# Edmund's review of Harman-Kardon stereo



## Bill 330i (Apr 4, 2002)

Edmund's put together a list of the top 10 sound systems in cars over $30,000. The Harman-Kardon came in at #6.

6. 2002 BMW M3 (Harman-Kardon)
BMW has finally begun to put it together in the autosound area. The optional sound system in the M3 boasts 12 Harman-Kardon speakers sprinkled throughout the cabin, including a bounteous pair of 6-by-9 subwoofers along the back deck. Also of note: a pair of well-positioned tweeters in front, plus an elegant, simple no-nonsense head unit, which is the essence of German functionality and design. This system breathes BMW class and distinction.

http://www.edmunds.com/reviews/list/top10/58886/article.html


----------



## Teej (Dec 19, 2001)

Hummer H1?!! HAHAHAHA thats funny!!! :lmao: I'm not saying that the system is bad...just the fact that the ultimate off-roader that was never even meant for road use, is on this list is a bit hilarious to me. 

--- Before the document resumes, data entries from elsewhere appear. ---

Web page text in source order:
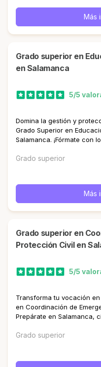
Más
Grado superior en Educación y Control Ambiental
en Salamanca
5/5
Domina la gestión y
Grado Superior en
Salamanca. ¡Fórmate con
Grado superior
Más
Grado superior en Coordinación de Emergencias y
Protección Civil en
5/5
Transforma tu vocación
en Coordinación de
Prepárate en Salamanca,
Grado superior
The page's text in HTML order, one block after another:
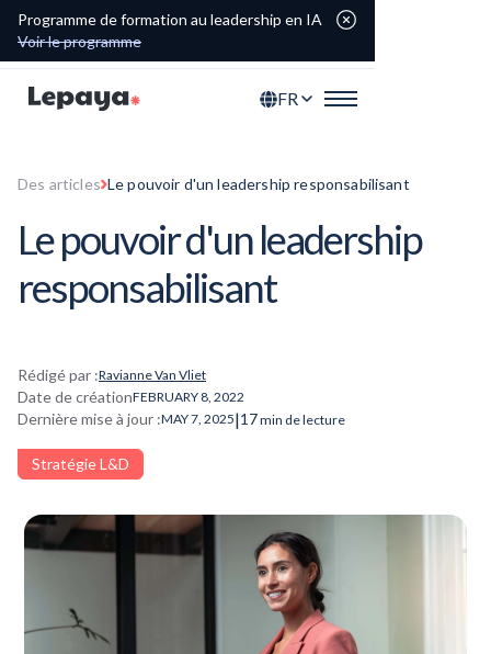
Programme de formation au leadership en IA
Voir le programme
FR
Des articles Le pouvoir d'un leadership responsabilisant
Le pouvoir d'un leadership
responsabilisant
Rédigé par :Ravianne Van Vliet
Date de créationFEBRUARY 8, 2022
Dernière mise à jour :MAY 7, 2025|17min de lecture
Stratégie L&D
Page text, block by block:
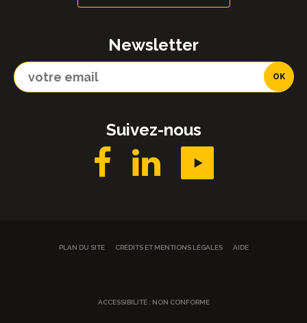
Newsletter
Suivez-nous
PLAN DU SITE CRÉDITS ET MENTIONS LÉGALES AIDE
ACCESSIBILITÉ : NON CONFORME
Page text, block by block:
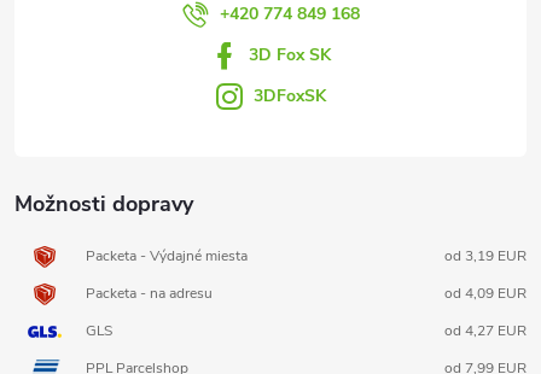
Možnosti dopravy
Packeta - Výdajné miesta
od 3,19 EUR
Packeta - na adresu
od 4,09 EUR
GLS
od 4,27 EUR
PPL Parcelshop
od 7,99 EUR
+420 774 849 168
3D Fox SK
3DFoxSK
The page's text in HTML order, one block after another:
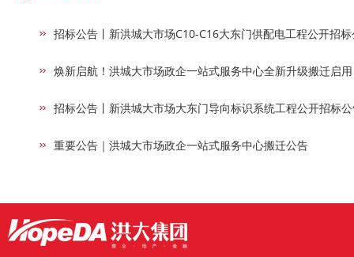
招标公告丨新洪城大市场C10-C16大东门供配电工程公开招
焕新启航！洪城大市场政企一站式服务中心全新升级搬迁启用
招标公告丨新洪城大市场大东门导向标识系统工程公开招标
重要公告｜洪城大市场政企一站式服务中心搬迁公告
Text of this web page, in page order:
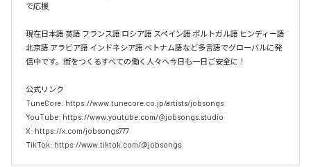
で応援
現在日本語 英語 フランス語 ロシア語 スペイン語 ポルトガル語 ヒンディー語
北京語 アラビア語 インドネシア語 ベトナム語など多言語でグローバルに発
信中です。街をつくるすべての働く人々へ今日も一日ご安全に！
公式リンク
TuneCore: https://www.tunecore.co.jp/artists/jobsongs
YouTube: https://www.youtube.com/@jobsongs.studio
X: https://x.com/jobsongs777
TikTok: https://www.tiktok.com/@jobsongs
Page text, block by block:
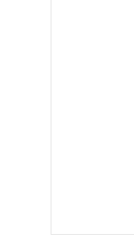
かき氷にもドリンク
トッピング・製菓
ソース・クリーム・
その他のトッピング
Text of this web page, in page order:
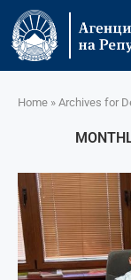
Home » Archives for
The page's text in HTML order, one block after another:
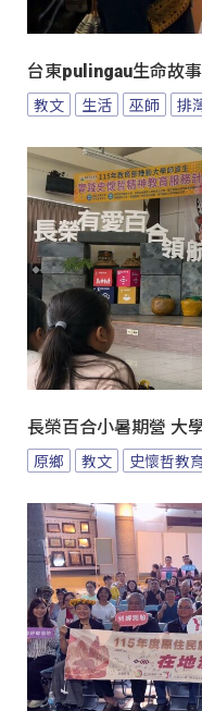
台東pulingau生命故
教文 生活 巫師 排
長榮百合小暑期營 大
原鄉 教文 史懷哲教
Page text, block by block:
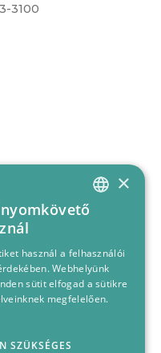
3100
HUNGARIAN
×
használ a felhasználói
Webhelyünk
sütit elfogad a sütikre
megfelelően.
SZÜKSÉGES
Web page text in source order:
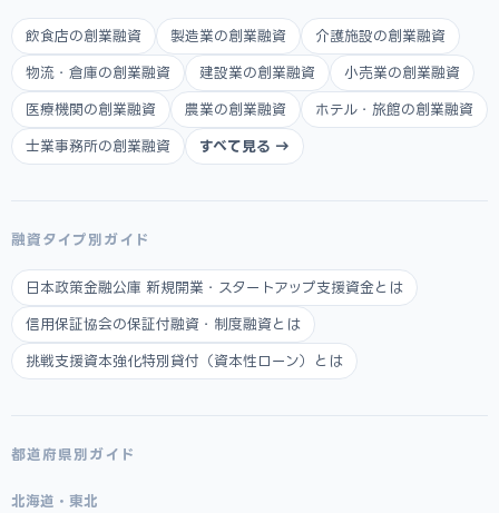
飲食店の創業融資 製造業の創業融資 介護施設の創業融資
物流・倉庫の創業融資 建設業の創業融資 小売業の創業融資
医療機関の創業融資 農業の創業融資 ホテル・旅館の創業融資
士業事務所の創業融資 すべて見る →
融資タイプ別ガイド
日本政策金融公庫 新規開業・スタートアップ支援資金とは
信用保証協会の保証付融資・制度融資とは
挑戦支援資本強化特別貸付（資本性ローン）とは
都道府県別ガイド
北海道・東北
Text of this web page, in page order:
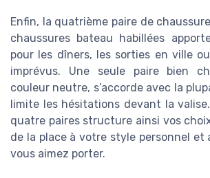
Enfin, la quatrième paire de
chaussures bateau habillées
pour les dîners, les sorties en ville
imprévus. Une seule paire bien
couleur neutre, s’accorde avec la
limite les hésitations devant la
quatre paires structure ainsi vos
de la place à votre style personnel et
vous aimez porter.
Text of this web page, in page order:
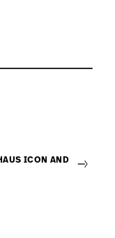
ICON AND
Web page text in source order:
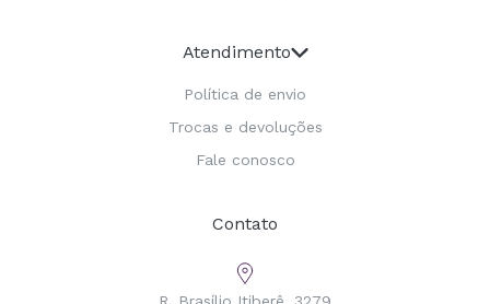
Atendimento
Política de envio
Trocas e devoluções
Fale conosco
Contato
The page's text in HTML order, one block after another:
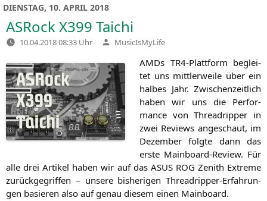
DIENSTAG, 10. APRIL 2018
ASRockX399 Taichi
10.04.2018 08:33 Uhr Verfasst
von
MusicIsMyLife
AMDs TR4-Platt­form beglei­
tet uns mitt­ler­wei­le über ein
hal­bes Jahr. Zwi­schen­zeit­lich
haben wir uns die Per­for­
mance von Thre­ad­rip­per in
zwei Reviews ange­schaut, im
Dezem­ber folg­te dann das
ers­te Main­board-Review. Für
alle drei Arti­kel haben wir auf das ASUS ROG Zenith Extre­me
zurück­ge­grif­fen – unse­re bis­he­ri­gen Thre­ad­rip­per-Erfah­run­
gen basie­ren also auf genau die­sem einen Mainboard.
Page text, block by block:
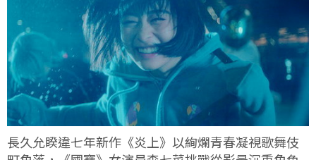
長久允睽違七年新作《炎上》以絢爛青春凝視歌舞伎
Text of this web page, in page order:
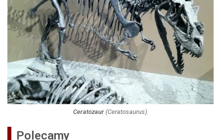
Ceratozaur(Ceratosaurus).
Polecamy

I gotta testdrive the Mark Levinson in the LS430 some day. The other day I was coming into work following this SC430 with its top down. He had the music blaring on his ML and we went down to the underground parking. Damn that sounded good, never heard anything that good in an underground parking before! Felt like I was in a stadium or something or at a live concert. :thumb: Then the idiot put his top up and turned it off!!


----------



## webguy330i (Jan 9, 2002)

Why didn't they do the test with the M5 stereo? 

Mmmm... 10" subs....


----------